AMOEBA prepares for the commercial launch of the AXPERA Product Line in the USA with approval expected by 2025

Amoéba (FR0011051598 - ALMIB), an industrial greentech specialising in the development of natural microbiological solutions based on the patented use of amoebae, announces that the US Environmental Protection Agency (US EPA) has confirmed the admissibility and completeness of the registration dossier for its biocontrol products in the United States.

On the basis of the approval already obtained in the United States for its biocontrol active substance, and in order to accelerate its industrial and commercial development, Amoéba announces that in July 2024 it successfully submitted an application for federal market authorization application (MAA) for its biofungicide products AXPERA GREEN and AXPERA NOA to the US EPA, the US environmental protection agency.

The US EPA has confirmed the admissibility and completeness of the registration dossier for these products.
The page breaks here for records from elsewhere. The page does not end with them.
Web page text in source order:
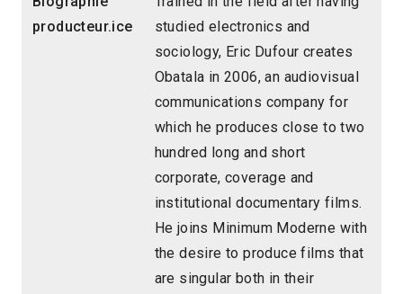
producteur.ice
studied electronics and
sociology, Eric Dufour creates
Obatala in 2006, an audiovisual
communications company for
which he produces close to two
hundred long and short
corporate, coverage and
institutional documentary films.
He joins Minimum Moderne with
the desire to produce films that
are singular both in their
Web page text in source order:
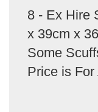
8 - Ex Hire
x 39cm x
Some
Price is For
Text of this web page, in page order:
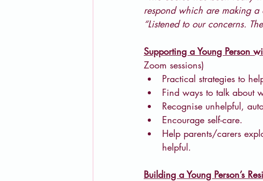
respond which are making a
“Listened to our concerns.
Supporting a Young Person
Zoom sessions)
Practical strategies to
Find ways to talk about
Recognise unhelpful,
Encourage self-care.
Help parents/carers
helpful.
Building a Young Person’s
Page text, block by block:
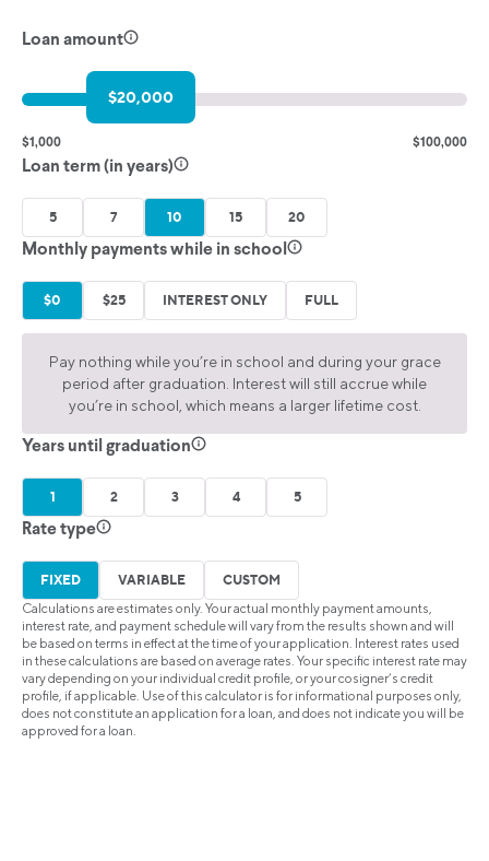
Loan amount
$20,000
$1,000 $100,000
Loan term (in years)
5 7 10 15 20
Monthly payments while in school
$0 $25 INTEREST ONLY FULL
Pay nothing while you’re in school and during your grace
period after graduation. Interest will still accrue while
you’re in school, which means a larger lifetime cost.
Years until graduation
1 2 3 4 5
Rate type
FIXED VARIABLE
CUSTOM
Calculations are estimates only. Your actual monthly payment amounts,
interest rate, and payment schedule will vary from the results shown and will
be based on terms in effect at the time of your application. Interest rates used
in these calculations are based on average rates. Your specific interest rate may
vary depending on your individual credit profile, or your cosigner’s credit
profile, if applicable. Use of this calculator is for informational purposes only,
does not constitute an application for a loan, and does not indicate you will be
approved for a loan.
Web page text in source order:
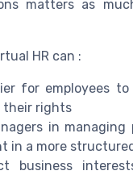
matters as
HR can :
for employees
their rights
in managing
in a more
business
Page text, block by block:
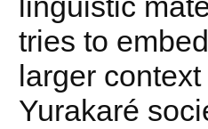
tries to
larger
Yurakaré
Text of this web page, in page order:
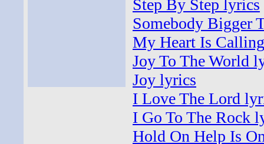
Step By Step lyrics
Somebody Bigger
My Heart Is
Joy To The World
Joy lyrics
I Love The Lord
I Go To The Rock
Hold On Help Is

The pre-approval assessment has now begun and the authorization decision is expected within a theoretical timeframe of 7 months. However, as a precaution and taking into account the generally observed evaluation periods, the conclusions from the US EPA are therefore expected in mid-2025. These conclusions will apply to the entire US territory, excluding California, where the registration procedure is separate. The US registration application for the plant protection products, AXPERA GREEN and AXPERA NOA, is based on the required regulatory studies, over 38 field trials conducted in the United States, in addition to more than 300 trials conducted on this version of the product outside the US.
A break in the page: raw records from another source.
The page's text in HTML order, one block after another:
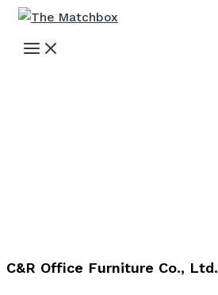
Skip
content
MAIN
MENU
C&R Office Furniture Co., Ltd.
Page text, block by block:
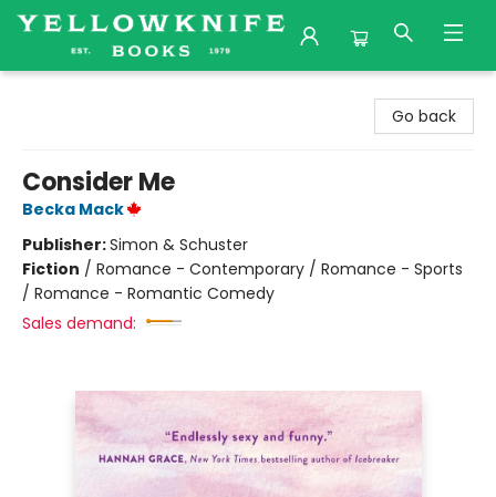
Go back
Consider Me
Becka Mack
Publisher:Simon & Schuster
Fiction / Romance - Contemporary / Romance - Sports
/ Romance - Romantic Comedy
Sales demand:
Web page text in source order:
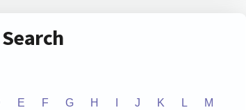
E F G H J K L M
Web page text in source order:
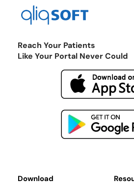
Reach Your Patients
Like Your Portal Never Could
Download
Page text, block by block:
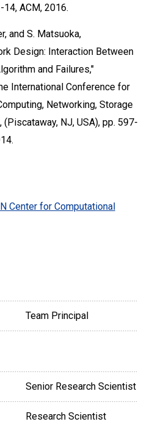
14, ACM, 2016.
and S. Matsuoka,
Design: Interaction Between
and Failures,"
International Conference for
Networking, Storage
(Piscataway, NJ, USA), pp. 597-
Center for Computational
Team Principal
Senior Research Scientist
Research Scientist

In parallel with the evaluation, Amoéba is working in collaboration with Dunham Trimmer, a leading American consultancy in the biological products market, to prepare the commercial launch of AXPERA-based solutions, including the selection of commercial partners. If the registration timelines are met, the market authorization would allow the first distribution contracts could be signed by the end of 2025.
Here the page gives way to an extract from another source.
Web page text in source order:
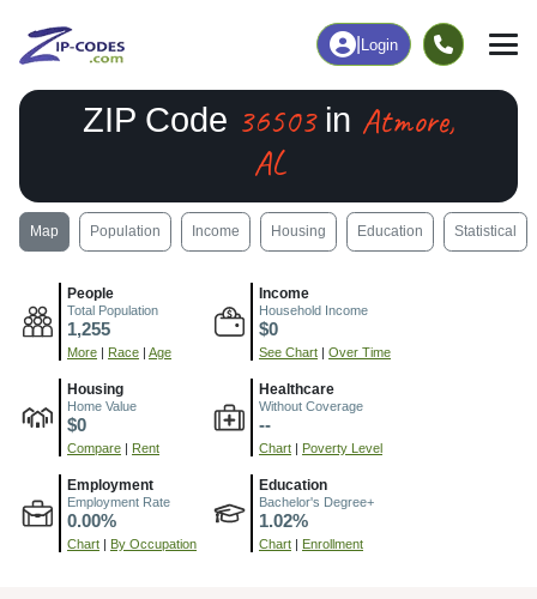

This information is in addition to that from the approval authorities in Europe. Now that the collective review of the active substance dossier by the Member States and the European Food Safety Authority (EFSA) has been completed, the EFSA must finalize its report concluding the evaluation, and has confirmed that it should be published by December 2024 at the latest.

About Amoéba:

Founded in 2010, Amoéba is a greentech based in Chassieu (Lyon, France) with the ambition to become a major player for the treatment of microbiological risk in the crop protection and cosmetic sectors.

Based on the natural properties of a unique, exclusively patented, microorganism, the only one of its kind in the world, our biological solutions offer a viable alternative to the chemical products that are widely used in the industry today. Amoéba is currently focused on the global biocontrol market for plant protection and the cosmetics market. As the market release of phytosanitary products is subject to local regulatory approvals, the Company has completed the regulatory processes required and in 2022 obtained approval for its active substance in the United States and its recommendation for approval in Europe, issued by the Austrian authority. As the cosmetic application does not require prior approval from a relevant authority in Europe and the United States, the party responsible for bringing the formulated cosmetic product to market must carry out a self-assessment of its safety.

Amoéba is listed on Euronext Growth. The Company is a member of the BPI Excellence network and is eligible for the PEA-PME scheme.